Kelly’s messaging urges Kansans to stay the course — full state funding of schools and leaving curriculum decisions to local school boards. On Tuesday, her campaign announced the endorsement of 200 parents who supported that vision. The list included Lauren Tice Miller, a former Democratic staffer and lobbyist for the Kansas National Educators Association, and Judith Deedy, founder of Game On for Kansas, a parents group that endorsed Kelly alongside Stand Up Blue Valley and Education First Shawnee. KNEA endorsed Kelly alongside AFT-Kansas, the state’s other prominent teacher’s union.

Kelly promised in a second term to renew focus on early childhood education and make another push for increased special education funding.

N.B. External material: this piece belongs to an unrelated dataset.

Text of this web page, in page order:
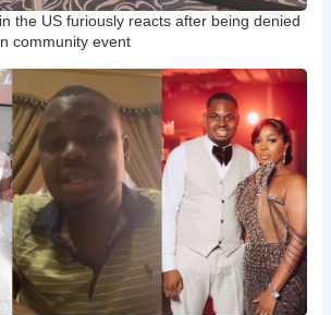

Kansas currently falls short of its statutory requirement to fund 92% of the costs of special education. Kelly sought to add additional funding to the budget in April, but lawmakers rejected funneling additional dollars into public schools.

“In contrast, Derek Schmidt is pushing a national divisive agenda, because he can’t answer for his own failed record of defending Sam Brownback’s unconstitutional cuts to education and even stated at the State Fair Debate that we should not be funding special education,” Andrus said, referencing Schmidt’s comments last month that the federal government, not the state, should increase special education funding.

“People say Gov. Kelly is hanging her hat on fully funding public schools, shouldn’t that have always been the case? But we know we had almost an entire decade where it wasn’t. Kids who entered kindergarten just about graduated never having known full funding in a classroom. Now that we have that, that’s a big accomplishment,” said Marcus Baltzell, a spokesman for the Kansas National Education Association, the state’s largest teachers union.

“She has not been fueled by the national kind of dark money that has funded the push to vilify schools. She has been the goalkeeper against very harmful policies through her veto pen.”